All electronic bike trainers have software physics algorithms that establish the loads that the rider experiences. Ideally the physics algorithms create loads that exactly duplicate the loads experienced on the road. That is exactly what happens with CT – and has been from the very beginning. BUT, it does NOT happen with any other bike trainer! Why not? Because no other trainer has physics algorithms software which generate the retarding effect of the inertia (weight) of your body and bike. On the road the rider must exert more force in order to accelerate his body and the bike. On CT the physics algorithm creates that additional force. Other trainers DON’T. That’s why riding a CT feels (and IS) the closest thing there is to riding on the road. Performance improvements achieved on a CompuTrainer transfer directly to the road.
You don’t have to be mathematician or physicist to prove that CompuTrainers create the effect of inertia.

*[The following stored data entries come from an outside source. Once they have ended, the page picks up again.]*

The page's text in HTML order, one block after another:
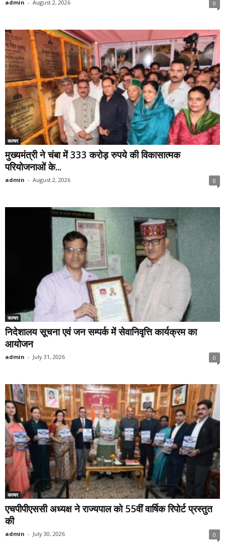
admin - August 2, 2026 0
कल्चर
मुख्यमंत्री ने चंबा में 333 करोड़ रुपये की विकासात्मक
परियोजनाओं के...
admin - August 2, 2026 0
कल्चर
निदेशालय सूचना एवं जन सम्पर्क में सेवानिवृत्ति कार्यक्रम का
आयोजन
admin - July 31, 2026 0
कल्चर
एचपीपीएससी अध्यक्ष ने राज्यपाल को 55वीं वार्षिक रिपोर्ट प्रस्तुत
की
admin - July 30, 2026 0
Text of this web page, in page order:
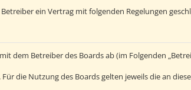
ein Vertrag mit folgenden Regelungen
dem Betreiber des Boards ab (im Folgenden
die Nutzung des Boards gelten jeweils die an
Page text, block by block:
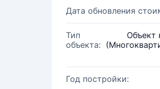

Just get on your bike and accelerate it to 20MPH on a level road on a calm day. It will take around 10 seconds depending on your weight and strength. Do the same thing on a CT after entering your body and bike weight and a level grade; the acceleration time will be close to the same 10 seconds. And, as it should, doubling your weight will double the acceleration time, and halving your weight will halve the acceleration time. Repeat this test on ANY other trainer and the acceleration times will be grossly different proving that their physics algorithms are wrong.
There’s another element of rider inertia which the CT firmware creates and other trainers disregard. Each turn of the crank contains periods of acceleration which must be measured and accounted for by the physics algorithm to create the correct load at every point of the pedal stroke. CompuTrainer does this, but other trainers don’t.
CompuTrainer was the first to introduce pedal stroke analysis, which you called SpinScan. What is it and why is it so important?
Chuck: SpinScan analyzes the rider’s pedalling efficiency, which is displayed both graphically and numerically – allowing riders to see any imbalance between their leg power, and efficiency. By using SpinScan the rider can train his neuromuscular system to smooth his pedal stroke to achieve higher pedalling efficiency. This results in higher speeds at the same power output – in other words, improved performance. Practicing improved pedalling technique with SpinScan is an important reason why CompuTrainer users achieve big speed gains.
How does the CT stand maintain its absolute structural integrity?
Chuck: The CompuTrainer stand is based upon the use of Steel Investment Castings which give it immense strength, unparalled dimensional rigidity and stability, and ample hand clearances to protect against accidental injuries. The ball-bearings are the highest quality aircraft bearings available to maintain minimum friction operation over a long life. Their alignment is guaranteed by using a single metal structure machined to dimensional tolerances of +/- 0.0002 inches.
PEZ: I first rode the Velotron several years ago and it’s one of your most impressive pieces of training gear – that 55lb fly wheel is the largest available for cycling consumers. How does the Velotron fit into the RacerMate product line?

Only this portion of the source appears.